If you want them to be happy, give them a large water container in summer and otherwise keep them like a carpet python. They're very adaptable and tolerant, in my experience they've been about as bulletproof as pythons get. Mine are brilliant feeders and breed readily. Three of mine have never bitten anyone, one was a little snappy as a hatchling but grew out of it and has been a complete sweetheart since she was about 4 months old. I recommend feeding them heaps, you can comfortably get them to 6' before they are 12 months old.

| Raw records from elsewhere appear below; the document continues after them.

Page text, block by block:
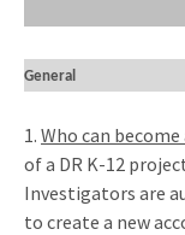
General
1. Who can
of a DR K-12
Investigators are
to create a new
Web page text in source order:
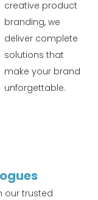
creative product
branding, we
deliver complete
solutions that
make your brand
unforgettable.
our trusted
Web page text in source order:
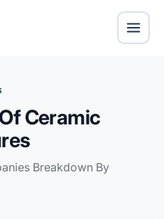
Ceramic
Breakdown By
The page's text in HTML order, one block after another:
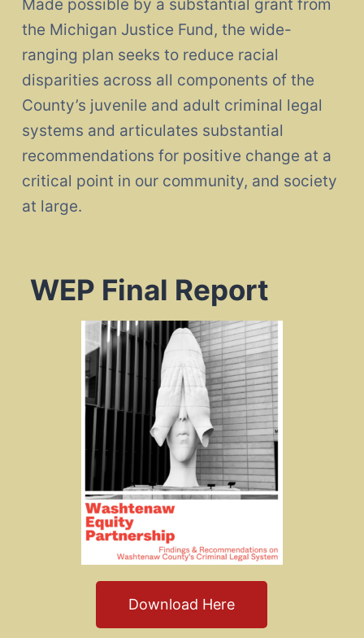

Great choice on getting a water python by the way. They are my favourite python species, I'm sure you'll love them


----------



## Wrasse (Sep 1, 2005)

I keep one of mine in an aquarium. It is 4x2x2, with a hinged wire mesh lid, heat lamp, computer fan and flouro on top. 
It's the inside that is different. She has about 20 centimtres of water in the bottom of the aquarium, complete with fish, driftwood and cracked terracotta pot. It is filtered via an external Eheim Pro II canister filter and has a heater in the water, keeping it at 28c. 
In the tank I also have a timber shelving unit with hides on it, on 'stilts' giving her two levels out of the water to enable her to choose her height and hide as she pleases.

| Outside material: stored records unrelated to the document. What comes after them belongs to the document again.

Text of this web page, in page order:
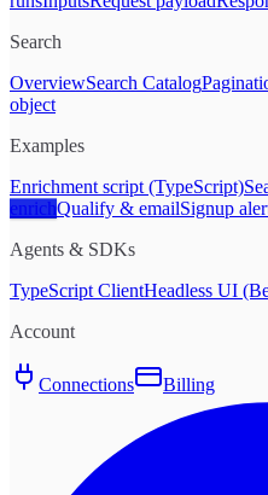
Search
OverviewSearch Catalog
object
Examples
Enrichment script (TypeScript)
enrichQualify & emailSignup
Agents & SDKs
TypeScript ClientHeadless UI
Account
Connections Billing
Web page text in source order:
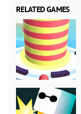
RELATED GAMES
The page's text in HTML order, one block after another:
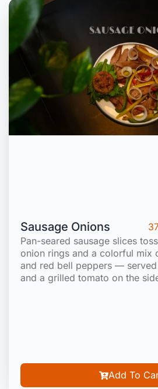
Sausage Onions
Pan-seared sausage slices
onion rings and a colorful mix
and red bell peppers —
and a grilled tomato on the
Add To

Jade spends probably about 70% of her time completely submerged in the water, all bar her nose, which she just sticks above the water level to allow breathing. On a cold night, she can sometimes be found in the highest hide, right under the heat lamp.

She is guaranteed to spend 4 days straight, minimum, in the water after a feed.

My other Waters I keep like carpets. Cage, heating, hide box, water bowl. They don't know any different and none seem to be happier or more stressed than another.


----------



## rascal779 (Sep 10, 2005)

I totally agree with Wrasse.

My Waters are kept like Carpets and are quite happy, yet I have seen enclosures like Wrasse describes and they absolutly love their habitat!
You may need to experiment and see what works for your python.


----------



## MrBredli (Sep 10, 2005)

I would love to see a pic of that setup Wrasse...


----------



## Wrasse (Sep 10, 2005)

.
Here is Jades first tank, it is a 2 x 1 which is now being used for the frog. Filtration in this tank was via an internal eheim ball filter unit which fed the outlet water up the back of the rock face you see on the right, it then fell over the front of the rock wall as a waterfall. The lid on this tank wasn't hinged and was a bit of an inconvenience:









And the one she is in now. This was taken the day I moved her in and I have changed it somewhat. The plants are now gone as they were rotting up the water, in place of the plant I now have a large terracotta pot, with holes in the top and sides, upside down, for her to hide in while in the water. I have added driftwood and underwater lighting to highlight areas. I have added more hides to the shelving system on both levels also. Plus she has more fish company to keep the water clean and visually interesting. Bristle nose catfish, plecos and algae eaters share the tank along with her original goldfish, Happy and Joy (you can see Happy in the top pic too if you look). 

The canister filter inlet is not visible as I have drilled the bottom of the tank and fixed it in with mesh over it (in the pic the goldfish are immediately above the filter hole). The outlet comes in via a hole drilled in the top timber and down the back right of the tank to a spray bar hidden by the plants. I will get more pics in the morning if you want so the filtration system, which sits under the tank, and the lighting in the water, can be seen.


----------



## Wrasse (Sep 10, 2005)

Oh, just an add on note: I discovered very quickly with the arafura's, that gravel rots the tank as it holds fecal matter and detrius which can be difficult to clean.

With Jades big tank, I applied a thin layer of silicone to the entire inner base and then sprinkled fine gravel over it. I patted the gravel down into the silicone, let it dry and then vacumned the excess out. I was left with a fine layer of gravel stuck to the bottom. This looks better than a bare glass bottom, but doesn't trap muck and rubbish in. The only cleaning I need to do is the odd water change now and again, during which I flush the sides down and scrub the timber shelving and a filter flush roughly monthly.


----------